- [TASK DIRECTIONS] Output only the lines of the entries that follow, starting at the one with "районы с благоприятным" and running down to the one with "далеко не в лучшую сторону, в том числе по", both included and unchanged.

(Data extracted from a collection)
-----

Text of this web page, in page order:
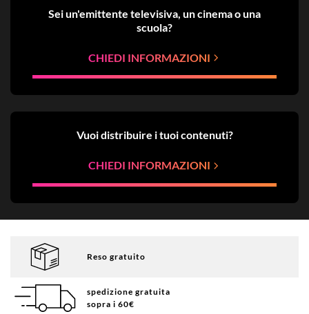
Sei un'emittente televisiva, un cinema o una
scuola?
CHIEDI INFORMAZIONI
Vuoi distribuire i tuoi contenuti?
CHIEDI INFORMAZIONI
Reso gratuito
spedizione gratuita
sopra i 60€
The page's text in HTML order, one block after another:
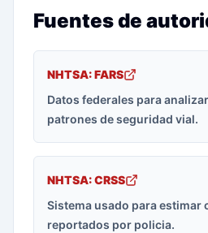
Fuentes de
NHTSA: FARS
Datos federales para
patrones de seguridad vial.
NHTSA: CRSS
Sistema usado para estimar
reportados por policia.
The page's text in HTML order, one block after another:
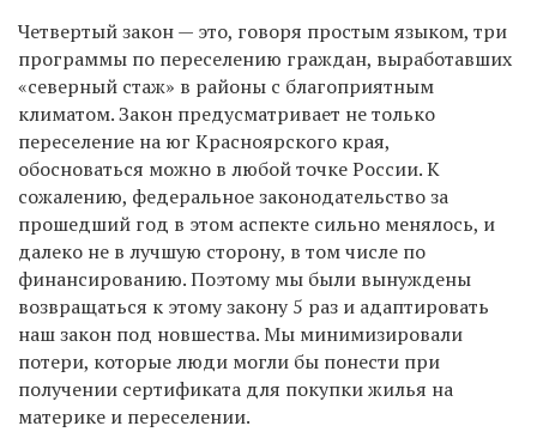
Четвертый закон — это, говоря простым языком, три
программы по переселению граждан, выработавших
«северный стаж» в районы с благоприятным
климатом. Закон предусматривает не только
переселение на юг Красноярского края,
обосноваться можно в любой точке России. К
сожалению, федеральное законодательство за
прошедший год в этом аспекте сильно менялось, и
далеко не в лучшую сторону, в том числе по
финансированию. Поэтому мы были вынуждены
возвращаться к этому закону 5 раз и адаптировать
наш закон под новшества. Мы минимизировали
потери, которые люди могли бы понести при
получении сертификата для покупки жилья на
материке и переселении.

-----

- [SOLUTION FOR THIS TASK]
«северный стаж» в районы с благоприятным
климатом. Закон предусматривает не только
переселение на юг Красноярского края,
обосноваться можно в любой точке России. К
сожалению, федеральное законодательство за
прошедший год в этом аспекте сильно менялось, и
далеко не в лучшую сторону, в том числе по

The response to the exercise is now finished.